++++ Entries shown ++++

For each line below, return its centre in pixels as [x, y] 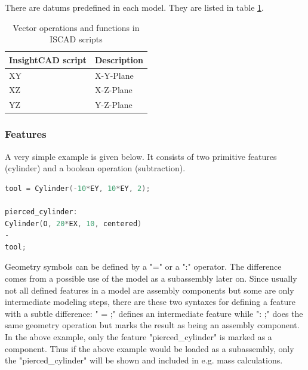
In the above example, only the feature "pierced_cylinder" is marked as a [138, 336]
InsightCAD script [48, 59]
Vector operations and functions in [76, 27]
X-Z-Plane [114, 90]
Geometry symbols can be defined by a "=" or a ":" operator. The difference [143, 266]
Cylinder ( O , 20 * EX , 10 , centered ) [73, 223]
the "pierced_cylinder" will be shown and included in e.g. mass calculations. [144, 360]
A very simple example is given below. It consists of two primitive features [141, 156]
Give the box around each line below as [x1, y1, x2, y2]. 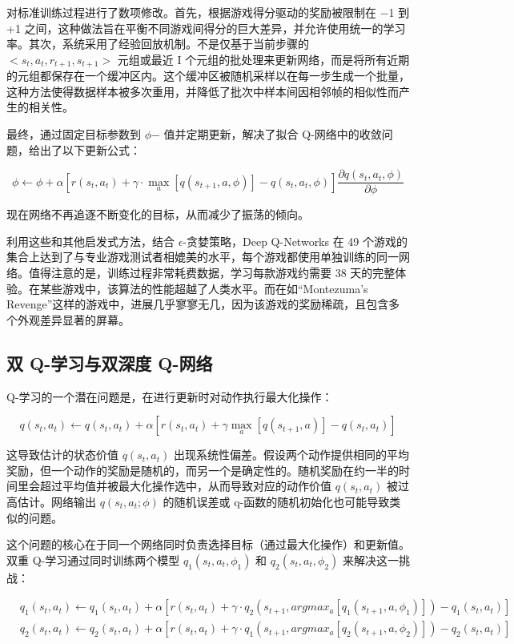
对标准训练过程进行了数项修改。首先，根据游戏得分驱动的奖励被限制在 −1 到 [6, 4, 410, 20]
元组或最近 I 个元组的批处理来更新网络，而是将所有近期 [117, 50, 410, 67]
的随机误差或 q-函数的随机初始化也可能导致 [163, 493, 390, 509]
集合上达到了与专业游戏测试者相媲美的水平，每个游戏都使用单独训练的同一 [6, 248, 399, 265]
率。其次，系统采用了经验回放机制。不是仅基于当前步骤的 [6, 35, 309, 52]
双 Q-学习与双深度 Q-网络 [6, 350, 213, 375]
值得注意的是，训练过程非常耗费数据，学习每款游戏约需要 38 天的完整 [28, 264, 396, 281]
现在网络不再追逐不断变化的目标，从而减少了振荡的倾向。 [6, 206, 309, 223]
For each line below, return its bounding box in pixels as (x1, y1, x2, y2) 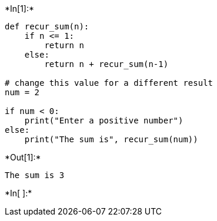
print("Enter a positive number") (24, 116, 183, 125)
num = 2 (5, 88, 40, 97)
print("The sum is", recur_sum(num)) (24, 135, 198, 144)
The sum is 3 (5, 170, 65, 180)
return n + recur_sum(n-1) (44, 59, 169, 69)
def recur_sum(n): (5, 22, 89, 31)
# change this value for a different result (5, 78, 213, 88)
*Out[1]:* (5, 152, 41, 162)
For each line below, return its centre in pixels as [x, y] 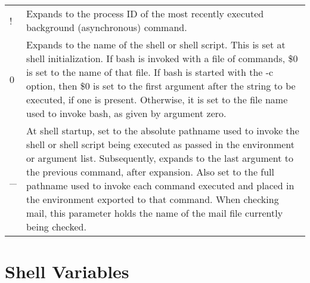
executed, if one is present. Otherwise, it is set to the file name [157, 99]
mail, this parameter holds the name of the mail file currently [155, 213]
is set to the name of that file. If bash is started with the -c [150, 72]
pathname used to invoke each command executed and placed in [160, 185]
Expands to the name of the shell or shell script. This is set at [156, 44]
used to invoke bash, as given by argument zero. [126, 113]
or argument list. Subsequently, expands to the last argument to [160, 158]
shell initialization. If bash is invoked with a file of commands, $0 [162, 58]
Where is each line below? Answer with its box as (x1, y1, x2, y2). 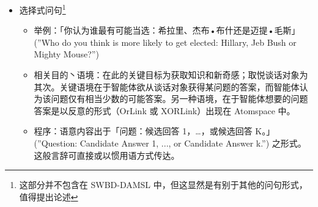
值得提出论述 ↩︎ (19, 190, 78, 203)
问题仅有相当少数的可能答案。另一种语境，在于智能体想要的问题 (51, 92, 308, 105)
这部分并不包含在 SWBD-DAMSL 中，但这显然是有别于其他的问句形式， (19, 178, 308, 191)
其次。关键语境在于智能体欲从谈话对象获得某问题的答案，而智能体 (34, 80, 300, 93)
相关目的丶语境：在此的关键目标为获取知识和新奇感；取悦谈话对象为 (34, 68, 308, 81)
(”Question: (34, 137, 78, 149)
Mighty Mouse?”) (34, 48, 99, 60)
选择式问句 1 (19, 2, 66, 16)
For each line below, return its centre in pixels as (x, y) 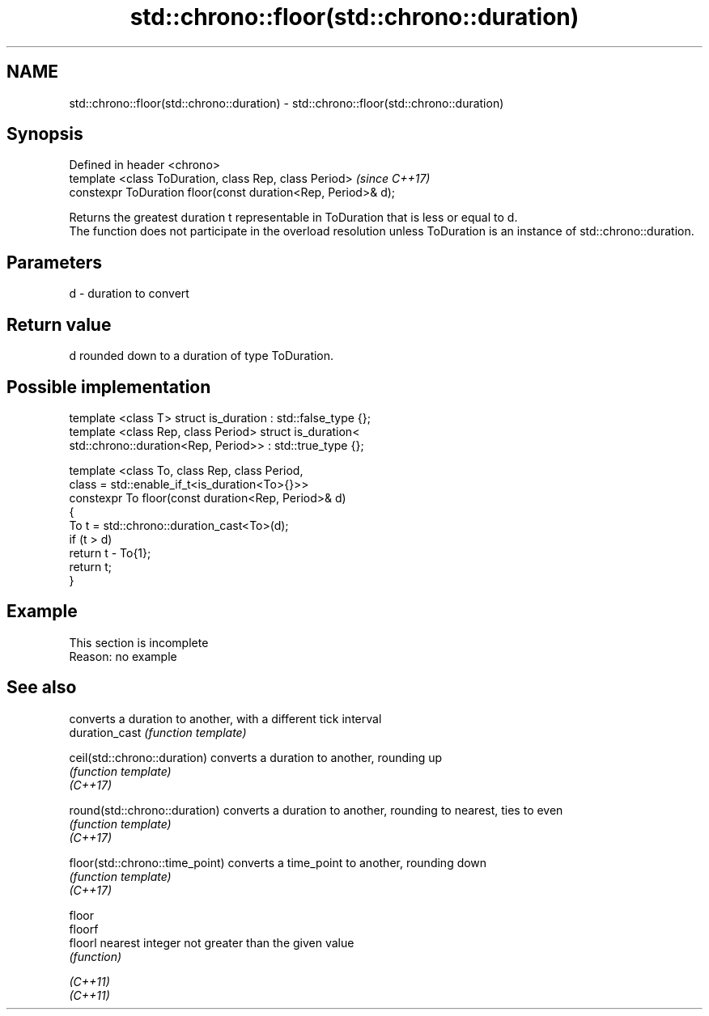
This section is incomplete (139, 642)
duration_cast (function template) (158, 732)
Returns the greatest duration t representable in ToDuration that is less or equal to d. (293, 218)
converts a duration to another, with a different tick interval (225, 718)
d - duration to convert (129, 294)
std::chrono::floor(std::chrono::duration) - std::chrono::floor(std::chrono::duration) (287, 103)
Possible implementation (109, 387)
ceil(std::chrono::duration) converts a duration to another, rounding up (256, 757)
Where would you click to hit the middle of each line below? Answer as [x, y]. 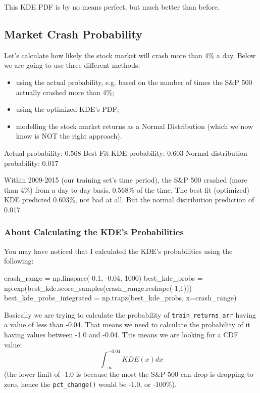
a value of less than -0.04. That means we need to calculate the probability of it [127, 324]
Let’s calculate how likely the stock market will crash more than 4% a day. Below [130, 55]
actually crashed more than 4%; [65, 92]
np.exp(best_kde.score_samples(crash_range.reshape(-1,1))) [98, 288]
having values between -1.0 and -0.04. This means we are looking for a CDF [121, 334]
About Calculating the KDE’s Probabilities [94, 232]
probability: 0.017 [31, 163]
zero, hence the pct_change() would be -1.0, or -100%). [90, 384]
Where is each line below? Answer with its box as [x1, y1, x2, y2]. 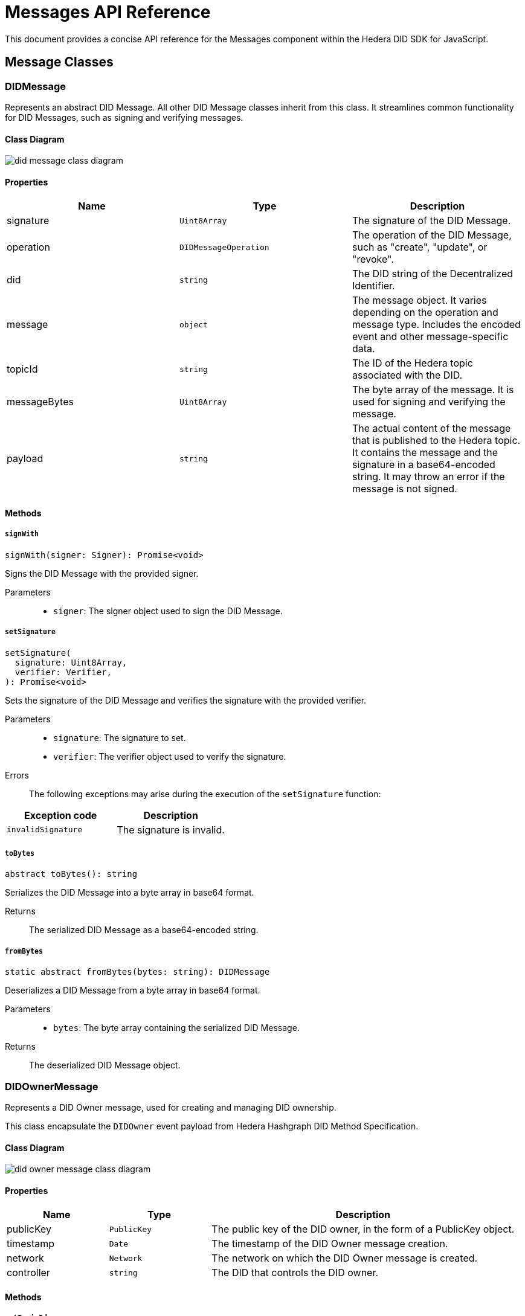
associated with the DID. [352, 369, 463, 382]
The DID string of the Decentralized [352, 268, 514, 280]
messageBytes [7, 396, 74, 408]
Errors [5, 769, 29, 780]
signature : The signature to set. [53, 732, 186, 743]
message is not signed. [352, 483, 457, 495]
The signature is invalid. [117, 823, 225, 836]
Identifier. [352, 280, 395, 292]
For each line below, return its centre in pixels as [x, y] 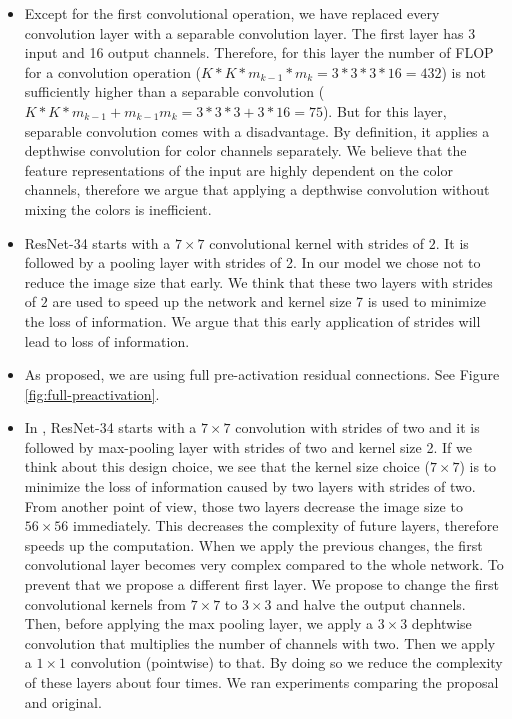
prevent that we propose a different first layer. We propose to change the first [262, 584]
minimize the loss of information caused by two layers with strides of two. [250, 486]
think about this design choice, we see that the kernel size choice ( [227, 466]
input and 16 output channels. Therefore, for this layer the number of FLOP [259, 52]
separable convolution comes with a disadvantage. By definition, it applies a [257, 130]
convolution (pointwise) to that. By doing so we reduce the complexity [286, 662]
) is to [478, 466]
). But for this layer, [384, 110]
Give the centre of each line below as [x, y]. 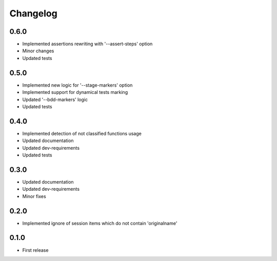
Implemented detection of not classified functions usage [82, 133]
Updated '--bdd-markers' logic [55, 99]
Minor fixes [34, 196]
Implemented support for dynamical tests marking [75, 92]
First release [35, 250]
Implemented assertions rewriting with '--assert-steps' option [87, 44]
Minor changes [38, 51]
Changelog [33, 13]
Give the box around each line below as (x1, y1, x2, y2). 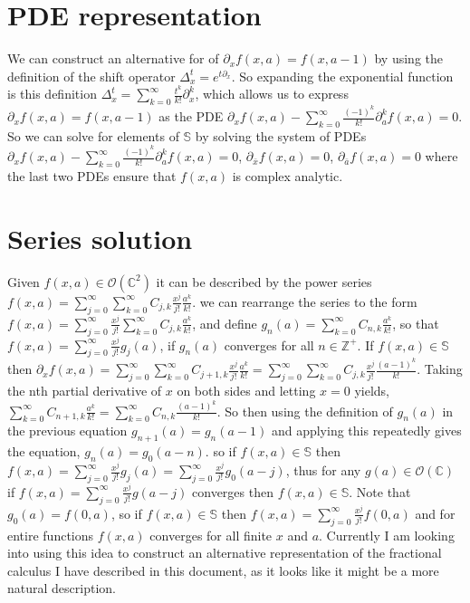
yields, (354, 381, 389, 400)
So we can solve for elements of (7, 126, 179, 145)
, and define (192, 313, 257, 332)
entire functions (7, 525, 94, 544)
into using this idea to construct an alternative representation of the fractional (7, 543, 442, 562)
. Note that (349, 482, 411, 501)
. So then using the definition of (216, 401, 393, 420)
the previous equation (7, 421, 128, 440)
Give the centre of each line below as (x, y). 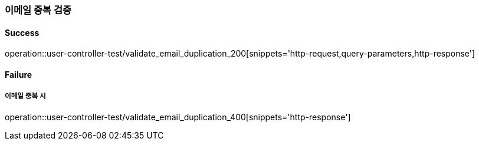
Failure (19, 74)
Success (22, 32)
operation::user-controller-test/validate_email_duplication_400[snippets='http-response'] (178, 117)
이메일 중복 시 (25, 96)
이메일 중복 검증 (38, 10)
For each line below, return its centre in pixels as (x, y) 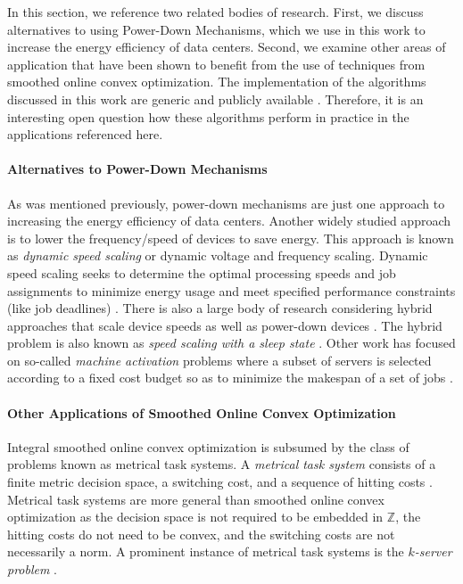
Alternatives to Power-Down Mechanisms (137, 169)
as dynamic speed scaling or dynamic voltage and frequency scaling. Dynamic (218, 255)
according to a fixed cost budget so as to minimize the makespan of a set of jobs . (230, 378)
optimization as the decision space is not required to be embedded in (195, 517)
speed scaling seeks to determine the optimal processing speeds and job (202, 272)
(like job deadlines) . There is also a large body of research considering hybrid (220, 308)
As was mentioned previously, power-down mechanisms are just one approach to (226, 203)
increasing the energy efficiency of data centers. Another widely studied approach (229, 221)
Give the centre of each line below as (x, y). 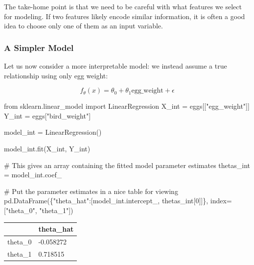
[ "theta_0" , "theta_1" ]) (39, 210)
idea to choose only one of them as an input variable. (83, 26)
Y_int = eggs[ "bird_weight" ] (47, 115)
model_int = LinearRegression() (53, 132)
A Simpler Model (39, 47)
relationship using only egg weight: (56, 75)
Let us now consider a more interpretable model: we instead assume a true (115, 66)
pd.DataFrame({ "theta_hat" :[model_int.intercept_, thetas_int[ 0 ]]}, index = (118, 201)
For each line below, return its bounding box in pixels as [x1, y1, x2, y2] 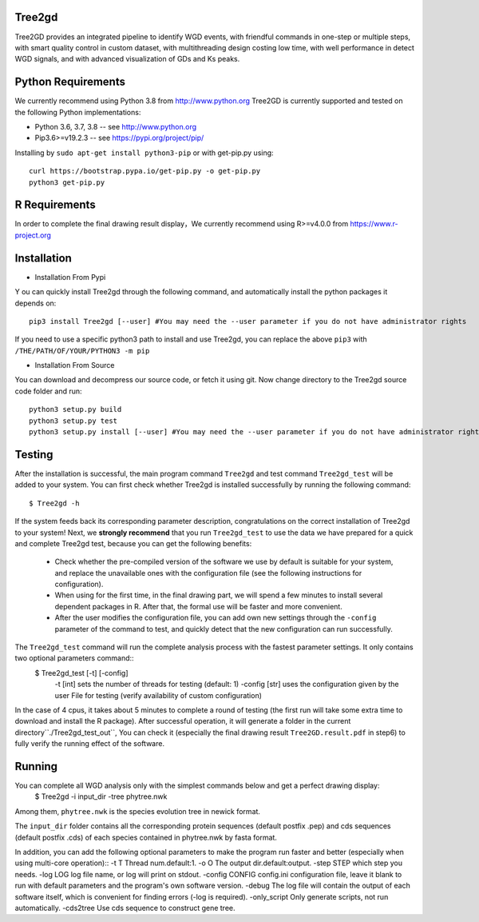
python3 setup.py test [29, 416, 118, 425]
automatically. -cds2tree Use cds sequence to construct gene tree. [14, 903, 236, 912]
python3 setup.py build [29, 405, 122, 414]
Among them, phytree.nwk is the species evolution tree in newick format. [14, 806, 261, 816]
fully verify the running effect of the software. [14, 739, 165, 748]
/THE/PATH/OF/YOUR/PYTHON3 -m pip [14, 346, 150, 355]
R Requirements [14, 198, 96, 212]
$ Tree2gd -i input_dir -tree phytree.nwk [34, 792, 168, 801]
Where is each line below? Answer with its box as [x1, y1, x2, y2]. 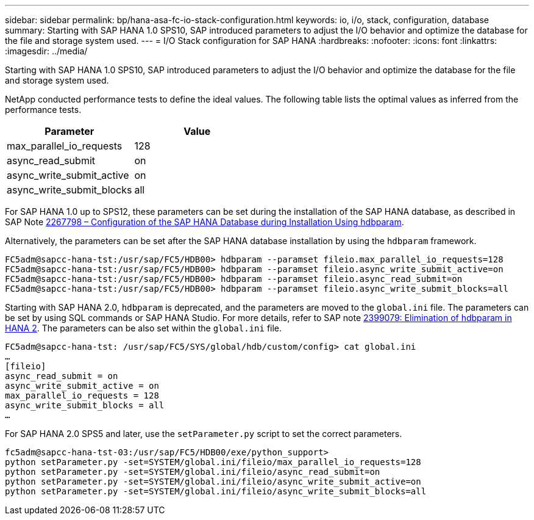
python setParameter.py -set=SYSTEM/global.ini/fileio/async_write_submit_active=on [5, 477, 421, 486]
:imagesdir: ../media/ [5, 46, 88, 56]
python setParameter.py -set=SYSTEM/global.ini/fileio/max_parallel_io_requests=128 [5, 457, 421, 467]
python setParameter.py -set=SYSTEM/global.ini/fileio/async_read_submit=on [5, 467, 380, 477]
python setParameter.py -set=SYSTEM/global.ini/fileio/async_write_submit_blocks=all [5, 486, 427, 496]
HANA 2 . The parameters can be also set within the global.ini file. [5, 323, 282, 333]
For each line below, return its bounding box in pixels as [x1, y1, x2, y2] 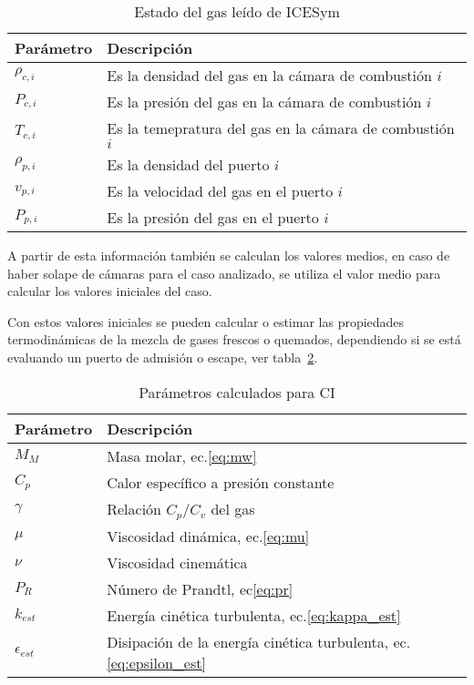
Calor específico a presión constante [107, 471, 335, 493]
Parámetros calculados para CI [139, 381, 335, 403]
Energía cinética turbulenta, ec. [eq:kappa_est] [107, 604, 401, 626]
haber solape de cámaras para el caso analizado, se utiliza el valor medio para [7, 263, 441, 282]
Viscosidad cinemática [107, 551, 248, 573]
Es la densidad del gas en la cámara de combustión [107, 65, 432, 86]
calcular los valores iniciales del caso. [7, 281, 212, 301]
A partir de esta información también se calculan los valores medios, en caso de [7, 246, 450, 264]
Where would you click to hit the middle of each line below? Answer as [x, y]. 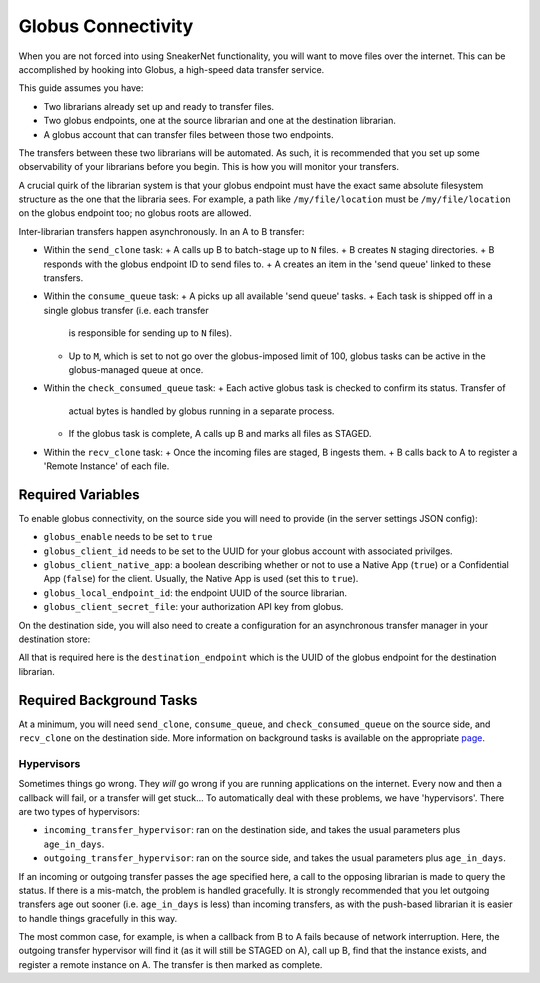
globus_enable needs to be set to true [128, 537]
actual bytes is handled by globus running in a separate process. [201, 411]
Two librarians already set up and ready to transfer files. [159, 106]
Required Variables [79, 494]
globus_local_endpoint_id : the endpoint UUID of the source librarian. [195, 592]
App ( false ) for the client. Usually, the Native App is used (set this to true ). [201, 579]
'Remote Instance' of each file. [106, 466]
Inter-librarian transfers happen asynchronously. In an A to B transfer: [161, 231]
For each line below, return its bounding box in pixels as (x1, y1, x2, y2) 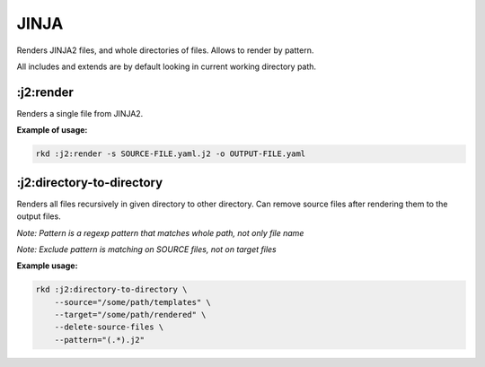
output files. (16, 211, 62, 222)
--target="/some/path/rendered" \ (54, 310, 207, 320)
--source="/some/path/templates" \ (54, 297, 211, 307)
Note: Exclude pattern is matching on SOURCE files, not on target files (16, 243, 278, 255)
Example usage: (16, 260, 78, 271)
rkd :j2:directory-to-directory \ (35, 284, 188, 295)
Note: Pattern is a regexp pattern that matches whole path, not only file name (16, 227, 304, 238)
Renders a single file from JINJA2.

++++

## Problem description
Print exactly the lines above that run from the one with "About Calculating the" down to the one with "Errors [5, 769, 29, 780]", and omit the pictures.

## Answer for this exercise
About Calculating the KDE’s Probabilities [94, 232]
probability: 0.017 [31, 163]
zero, hence the pct_change() would be -1.0, or -100%). [90, 384]
Where is each line below? Answer with its box as [x1, y1, x2, y2]. 
associated with the DID. [352, 369, 463, 382]
The DID string of the Decentralized [352, 268, 514, 280]
messageBytes [7, 396, 74, 408]
Errors [5, 769, 29, 780]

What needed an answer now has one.